Leyla ile yolculuk…

23 Haziran 2020’de başladı yolculuğum. Ben o uğursuz tarihten bu yana her gün ve her gece Leyla’yla bir yolculuğa çıkıyorum.

Bir gün İstanbul’dan Serhad’a giden bir otobüste Leyla’yla yan yana, ülkemin küçük şehirlerinden, küçük kasabalarından geçiyorum. Uzaktan harabeyi andıran köylere, ağaçsız düzlüklere, başı karlı dumanlı dağlara bakarak gidiyorum.

Leyla’nın yüreği pır pır, omuzlarında acılı bir tarihin büyük yükü, hiç konuşmadan yüce Ağrı Dağı’nın eteklerinden  geçip küçük bir ilçenin derme çatma otobüs terminalinde otobüsten iniyoruz.

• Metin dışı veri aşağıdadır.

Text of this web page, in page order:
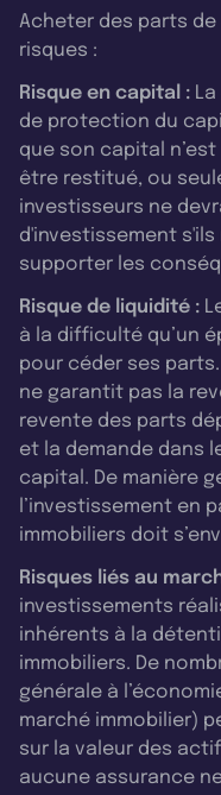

Hava soğuk, yerler kar. Ben de sevmem soğuğu Leyla da. O gece ilçenin kenar mahallesinde yoksul bir evde kalıyoruz. Soba yanıyor, yer yatağı bildiğimiz gibi. Evimiz geliyor aklına Leyla’nın.

 

Ablaları Ayto ve Nono ile küçüğü Figo ile birlikte yan yana yattıkları salon, daha bir sürü şey…Bir hüzün, bir acı yalıyor yüreğini, hemen itiyor bunu derinlere, düşüncesini yarınlara çeviriyor umutla, heyecanla, kararlılıkla.

Bir gün Tendürek’teyim onunla. Kış kıyamet, hava buz gibi, parmaklarını nefesiyle ısıtıyor Leyla. Bir kayanın dibinden uçsuz bucaksız görünen beyazlığa bakıyor. Yalnız değil, yanında kendi gibi güzel,  her biri ay parçası, her biri sırtını vereceği bir dağ yoldaşları var.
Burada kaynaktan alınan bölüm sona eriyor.